Am trying to create new nodes from properties of existing nodes but keep getting errors and there is 0 documentation. Could anyone please provide some pointers?
MATCH (n1:IpAddress)
WHERE NOT n1.GeoLocationIdObject is null
WITH collect(n1) as items
CALL apoc.create.nodes(['GeoLocation:Tag:Geo'], [{
IdObject: items.GeoLocationIdObject,
IdUnique: apoc.create.uuid(),
Name: 'geo location',
IdDatastore: items.IdDatastore,
GeoLatitude: items.GeoLatitude,
GeoLongitude: items.GeoLongitude,
TimeCreated: items.TimeCreated,
TimeUpdated: datetime(),
Source: 'graph-refactor-6'
}])
YIELD node
RETURN *
Returns the following error ...
Neo.ClientError.Statement.SyntaxError: Type mismatch: expected Any, Map, Node, Relationship, Point, Duration, Date, Time, LocalTime, LocalDateTime or DateTime but was List<Node> (line 5, column 12 (offset: 182))
"{IdObject: items.GeoLocationIdObject}, "
Which I think is weird because according to the documentation here it does expect a list, no?
I got this to work using apoc.periodic.iterate() with batchSize:1 but that seems clunky ... and I cannot create relationships at the same time ...
CALL apoc.periodic.iterate("
MATCH (n1:IpAddress)
WHERE NOT n1.GeoLocationIdObject is null
RETURN n1", "
CREATE (n3:GeoLocation:Tag:Geo:VendorIpStack:PlatformIpStack)
SET n3.IdObject = n1.GeoLocationIdObject
SET n3.IdUnique = apoc.create.uuid()
SET n3.Name = 'geo location'
SET n3.IdDatastore = n1.IdDatastore
SET n3.GeoLatitude = n1.GeoLatitude
SET n3.GeoLongitude = n1.GeoLongitude
SET n3.TimeCreated = n1.TimeCreated
SET n3.TimeUpdated = datetime()
SET n3.Source = 'graph-refactor-6'
RETURN *",
{batchSize:1, iterateList:true, parallel:true})
Ideally I would like to run the following to create thousands of new nodes and relationships from existing nodes but instead I just create 1 new node each time ... for some reason I cannot iterate through the list ... or it does and overwrites the new nodes again and again so only 1 is left ...
MATCH (n1:IpAddress)-[r1:LOCATED_IN]-(n2:Geo)
WHERE NOT n1.GeoLocationIdObject is null
WITH n1, r1, n2
MERGE (n3:GeoLocation:Tag:Geo:VendorIpStack:PlatformIpStack)
ON CREATE SET n3.IdObject = n1.GeoLocationIdObject
ON CREATE SET n3.IdUnique = apoc.create.uuid()
ON CREATE SET n3.Name = 'geo location'
ON CREATE SET n3.IdDatastore = n1.IdDatastore
ON CREATE SET n3.GeoLatitude = n1.GeoLatitude
ON CREATE SET n3.GeoLongitude = n1.GeoLongitude
ON CREATE SET n3.TimeCreated = n1.TimeCreated
ON CREATE SET n3.TimeUpdated = datetime()
ON CREATE SET n3.Source = 'graph-refactor-6'
MERGE (n1)-[r2:LOCATED_IN]->(n3)-[r3:LOCATED_IN]->(n2)
ON CREATE SET r2.IdUnique = apoc.create.uuid()
ON CREATE SET r2.TimeCreated = r1.TimeCreated
ON CREATE SET r2.TimeUpdated = datetime()
ON CREATE SET r2.Source = 'graph-refactor-6'
ON CREATE SET r3.IdUnique = apoc.create.uuid()
ON CREATE SET r3.TimeCreated = r1.TimeCreated
ON CREATE SET r3.TimeUpdated = datetime()
ON CREATE SET r3.Source = 'graph-refactor-6'
RETURN n3
This means you only create one node and for the next ones, MERGE always results in a MATCH and not a CREATE. Move your id property (e.g., IdObject) of the GeoLocation to inside the MERGE command and that should fix it.

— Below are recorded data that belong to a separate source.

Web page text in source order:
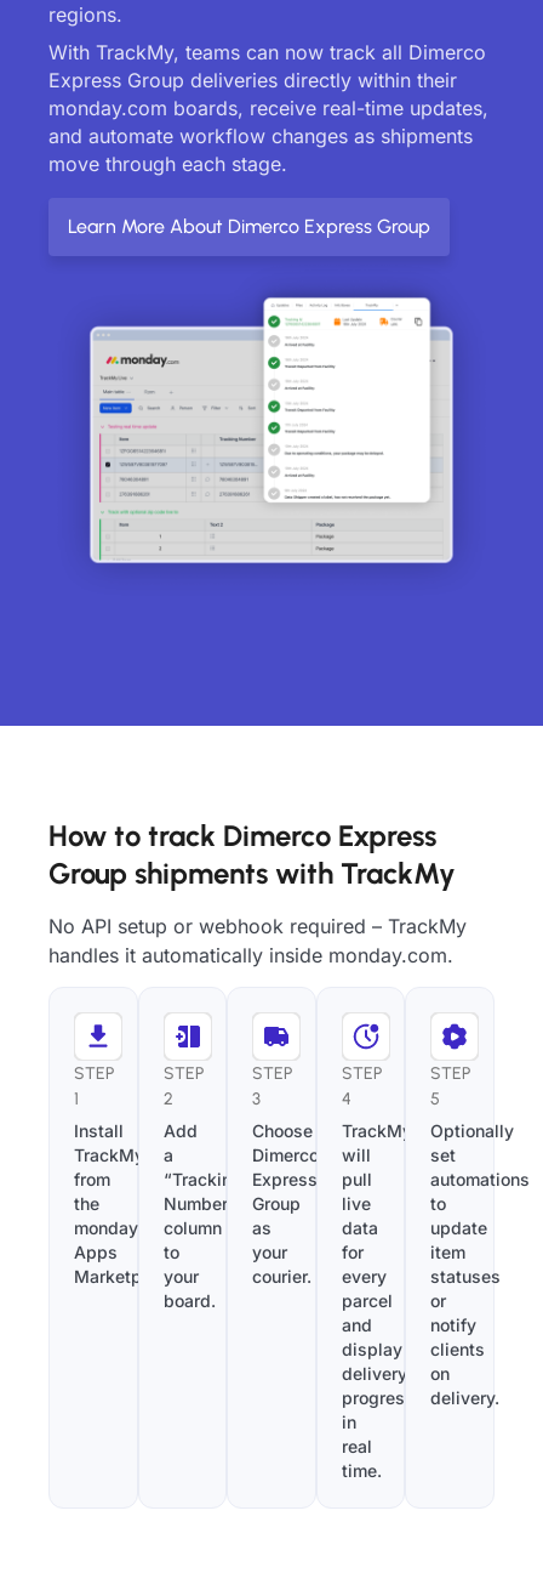
regions.
With TrackMy, teams can now track all Dimerco
Express Group deliveries directly within their
monday.com boards, receive real-time updates,
and automate workflow changes as shipments
move through each stage.
Learn More About Dimerco Express Group
How to track Dimerco Express
Group shipments with TrackMy
No API setup or webhook required – TrackMy
handles it automatically inside monday.com.
STEP
1
Install
TrackMy
from
the
monday.com
Apps
Marketplace.
STEP
2
Add
a
“Tracking
Number”
column
to
your
board.
STEP
3
Choose
Dimerco
Express
Group
as
your
courier.
STEP
4
TrackMy
will
pull
live
data
for
every
parcel
and
display
delivery
progress
in
real
time.
STEP
5
Optionally
set
automations
to
update
item
statuses
or
notify
clients
on
delivery.
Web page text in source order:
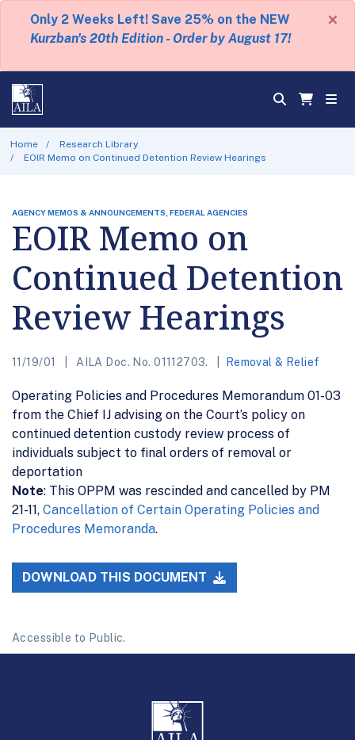
Only 2 Weeks Left! Save 25% on the NEW
Kurzban's 20th Edition - Order by August 17!
×
Home
Research Library
EOIR Memo on Continued Detention Review Hearings
AGENCY MEMOS & ANNOUNCEMENTS, FEDERAL AGENCIES
EOIR Memo on
Continued Detention
Review Hearings
11/19/01 AILA Doc. No. 01112703. Removal & Relief
Operating Policies and Procedures Memorandum 01-03
from the Chief IJ advising on the Court’s policy on
continued detention custody review process of
individuals subject to final orders of removal or
deportation
Note: This OPPM was rescinded and cancelled by PM
21-11, Cancellation of Certain Operating Policies and
Procedures Memoranda.
DOWNLOAD THIS DOCUMENT
Accessible to Public.
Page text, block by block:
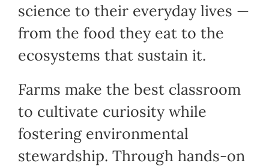
science to their everyday lives —
from the food they eat to the
ecosystems that sustain it.
Farms make the best classroom
to cultivate curiosity while
fostering environmental
stewardship. Through hands-on
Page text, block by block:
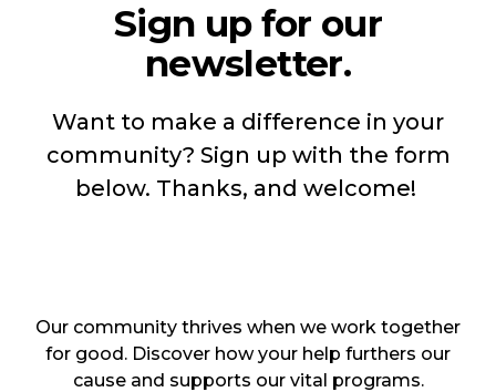
Sign up for our
newsletter.
Want to make a difference in your
community? Sign up with the form
below. Thanks, and welcome!
Our community thrives when we work together
for good. Discover how your help furthers our
cause and supports our vital programs.
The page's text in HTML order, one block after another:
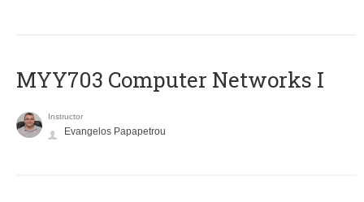
MYY703 Computer Networks I
Instructor
Evangelos Papapetrou
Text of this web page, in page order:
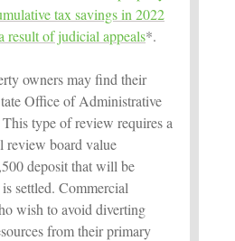
tax savings in 2022
result of judicial appeals*.
owners may find their
Office of Administrative
type of review requires a
review board value
deposit that will be
settled. Commercial
wish to avoid diverting
from their primary

Or use CREATE depending on your usecase.
By the way, when you set parallel:true in apoc.periodic.iterate, if you have some operations inside iterate that lock nodes, then you may end up with some failed operations. That is usually the case when you create relationships inside iterate. Let's say a is going to be connected to b and c in 2 different batches. in the first one, both a and b will be locked first which means the second batch won't be able to obtain a lock on a to connect it to c. If you go to the link I sent above, you will see how you can see failed operations in the result.
If you really want to set parallel to true for performance purposes, you can possibly create all nodes first in one iterate block with parallel:true and a large batch size, and in a second iterate block, create relationships with parallel:false.